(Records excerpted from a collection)
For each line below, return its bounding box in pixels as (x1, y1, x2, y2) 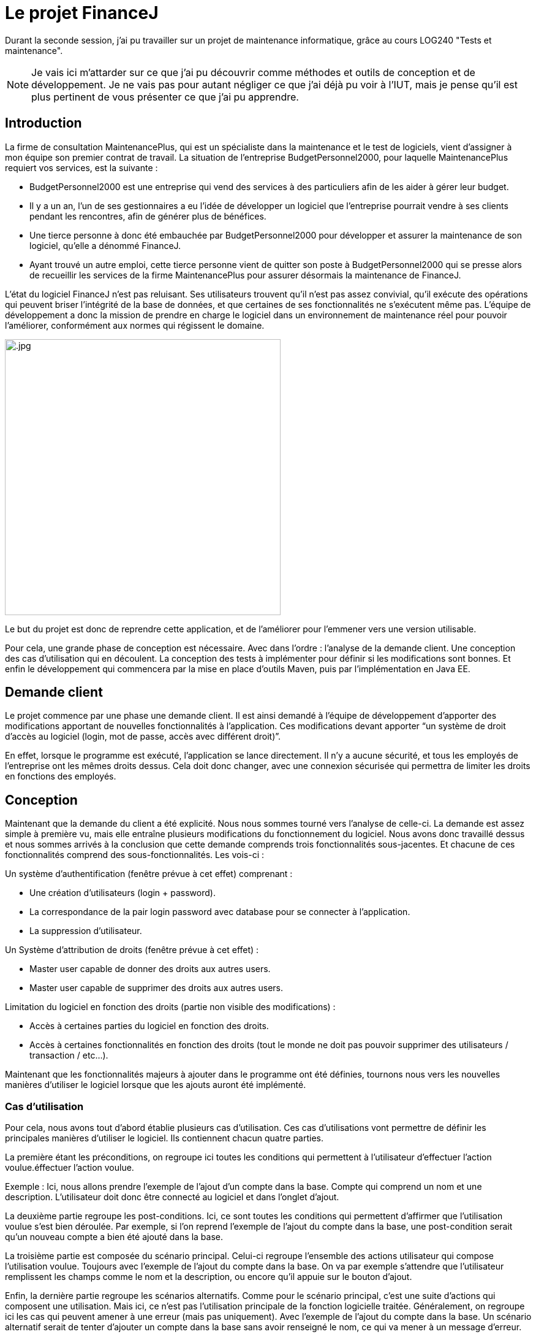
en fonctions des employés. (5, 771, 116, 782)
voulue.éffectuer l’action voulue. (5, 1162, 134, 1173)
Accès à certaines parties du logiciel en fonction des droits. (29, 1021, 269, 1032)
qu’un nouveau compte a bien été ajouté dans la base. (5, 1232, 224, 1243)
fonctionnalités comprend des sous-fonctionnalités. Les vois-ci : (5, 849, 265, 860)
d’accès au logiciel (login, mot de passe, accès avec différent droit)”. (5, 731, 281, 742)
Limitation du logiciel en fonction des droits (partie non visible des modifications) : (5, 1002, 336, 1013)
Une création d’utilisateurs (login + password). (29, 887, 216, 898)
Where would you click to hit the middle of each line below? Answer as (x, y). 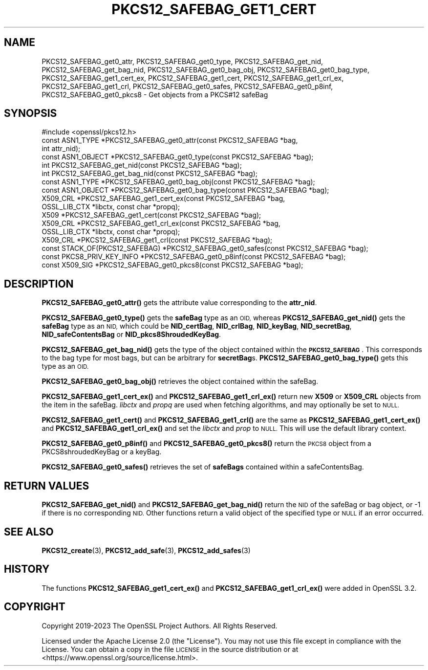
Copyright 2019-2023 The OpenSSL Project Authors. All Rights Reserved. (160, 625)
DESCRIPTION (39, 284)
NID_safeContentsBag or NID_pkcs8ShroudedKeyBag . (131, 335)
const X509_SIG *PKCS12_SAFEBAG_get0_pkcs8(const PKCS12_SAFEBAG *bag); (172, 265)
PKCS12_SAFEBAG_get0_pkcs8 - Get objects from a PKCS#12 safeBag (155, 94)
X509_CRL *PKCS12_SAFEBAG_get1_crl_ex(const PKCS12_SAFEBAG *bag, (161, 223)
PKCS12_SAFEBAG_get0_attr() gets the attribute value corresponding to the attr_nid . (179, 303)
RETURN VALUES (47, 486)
--
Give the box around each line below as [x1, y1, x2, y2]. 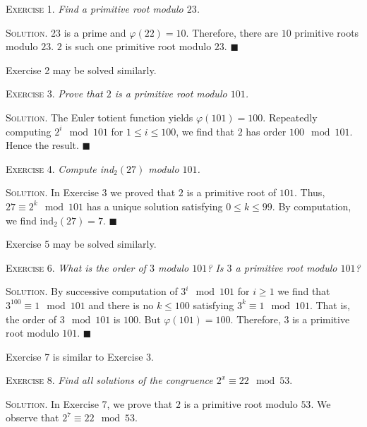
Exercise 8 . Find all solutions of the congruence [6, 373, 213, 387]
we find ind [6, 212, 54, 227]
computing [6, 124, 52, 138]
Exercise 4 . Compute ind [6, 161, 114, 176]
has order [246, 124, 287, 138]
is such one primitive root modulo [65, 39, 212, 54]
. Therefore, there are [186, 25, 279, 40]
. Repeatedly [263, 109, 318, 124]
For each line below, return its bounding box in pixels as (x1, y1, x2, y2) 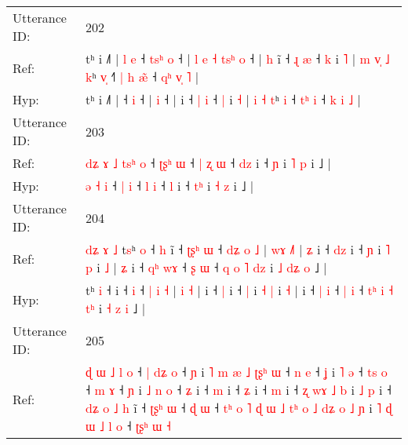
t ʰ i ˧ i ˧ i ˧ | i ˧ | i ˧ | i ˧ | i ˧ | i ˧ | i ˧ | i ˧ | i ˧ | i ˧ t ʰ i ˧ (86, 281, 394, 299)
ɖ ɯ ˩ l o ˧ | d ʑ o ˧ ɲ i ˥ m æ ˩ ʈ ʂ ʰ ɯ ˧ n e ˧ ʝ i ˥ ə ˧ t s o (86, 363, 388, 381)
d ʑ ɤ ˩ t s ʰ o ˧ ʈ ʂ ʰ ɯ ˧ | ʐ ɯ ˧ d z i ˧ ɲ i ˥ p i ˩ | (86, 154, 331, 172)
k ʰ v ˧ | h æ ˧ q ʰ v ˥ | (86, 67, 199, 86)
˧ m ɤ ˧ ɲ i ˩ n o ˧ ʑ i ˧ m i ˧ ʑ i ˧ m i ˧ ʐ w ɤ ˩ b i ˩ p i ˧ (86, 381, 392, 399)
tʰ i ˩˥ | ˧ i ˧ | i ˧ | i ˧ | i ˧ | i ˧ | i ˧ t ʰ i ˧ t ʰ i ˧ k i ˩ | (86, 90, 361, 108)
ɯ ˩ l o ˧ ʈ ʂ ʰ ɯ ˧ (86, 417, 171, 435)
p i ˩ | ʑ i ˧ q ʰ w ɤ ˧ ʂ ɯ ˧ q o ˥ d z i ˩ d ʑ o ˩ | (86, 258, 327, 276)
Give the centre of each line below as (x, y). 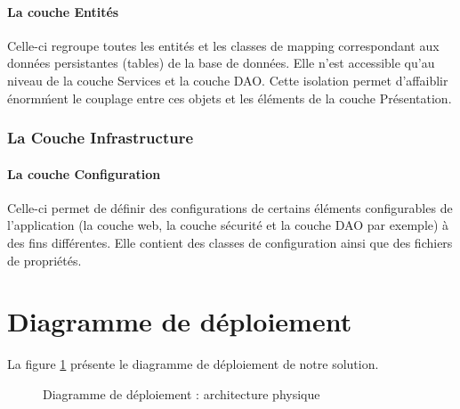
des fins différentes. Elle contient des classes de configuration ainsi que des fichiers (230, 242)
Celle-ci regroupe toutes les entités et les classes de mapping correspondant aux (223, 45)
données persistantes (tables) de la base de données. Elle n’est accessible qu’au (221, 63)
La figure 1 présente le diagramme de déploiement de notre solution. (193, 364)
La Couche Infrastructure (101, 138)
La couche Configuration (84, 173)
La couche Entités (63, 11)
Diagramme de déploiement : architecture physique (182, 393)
---
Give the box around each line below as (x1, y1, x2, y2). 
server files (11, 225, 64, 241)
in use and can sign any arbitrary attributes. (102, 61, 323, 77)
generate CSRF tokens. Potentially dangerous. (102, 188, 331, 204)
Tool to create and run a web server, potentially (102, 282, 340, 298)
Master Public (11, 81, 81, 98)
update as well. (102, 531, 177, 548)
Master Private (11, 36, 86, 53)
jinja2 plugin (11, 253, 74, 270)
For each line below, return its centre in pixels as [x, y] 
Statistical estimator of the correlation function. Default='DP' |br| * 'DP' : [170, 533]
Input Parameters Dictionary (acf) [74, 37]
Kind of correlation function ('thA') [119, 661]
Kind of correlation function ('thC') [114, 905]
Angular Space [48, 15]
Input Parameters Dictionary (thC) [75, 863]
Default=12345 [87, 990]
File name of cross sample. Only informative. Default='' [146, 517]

### Prompt
Starting at the line above that contains "computing [6, 124, 52, 138]", transcribe every line exactly through the line that contains "ɯ ˩ l o ˧ ʈ ʂ ʰ ɯ ˧ (86, 417, 171, 435)", including that last one, and skip the pictures.

### Exercise solution
computing [6, 124, 52, 138]
Exercise 4 . Compute ind [6, 161, 114, 176]
has order [246, 124, 287, 138]
is such one primitive root modulo [65, 39, 212, 54]
. Therefore, there are [186, 25, 279, 40]
. Repeatedly [263, 109, 318, 124]
For each line below, return its bounding box in pixels as (x1, y1, x2, y2) 
t ʰ i ˧ i ˧ i ˧ | i ˧ | i ˧ | i ˧ | i ˧ | i ˧ | i ˧ | i ˧ | i ˧ | i ˧ t ʰ i ˧ (86, 281, 394, 299)
ɖ ɯ ˩ l o ˧ | d ʑ o ˧ ɲ i ˥ m æ ˩ ʈ ʂ ʰ ɯ ˧ n e ˧ ʝ i ˥ ə ˧ t s o (86, 363, 388, 381)
d ʑ ɤ ˩ t s ʰ o ˧ ʈ ʂ ʰ ɯ ˧ | ʐ ɯ ˧ d z i ˧ ɲ i ˥ p i ˩ | (86, 154, 331, 172)
k ʰ v ˧ | h æ ˧ q ʰ v ˥ | (86, 67, 199, 86)
˧ m ɤ ˧ ɲ i ˩ n o ˧ ʑ i ˧ m i ˧ ʑ i ˧ m i ˧ ʐ w ɤ ˩ b i ˩ p i ˧ (86, 381, 392, 399)
tʰ i ˩˥ | ˧ i ˧ | i ˧ | i ˧ | i ˧ | i ˧ | i ˧ t ʰ i ˧ t ʰ i ˧ k i ˩ | (86, 90, 361, 108)
ɯ ˩ l o ˧ ʈ ʂ ʰ ɯ ˧ (86, 417, 171, 435)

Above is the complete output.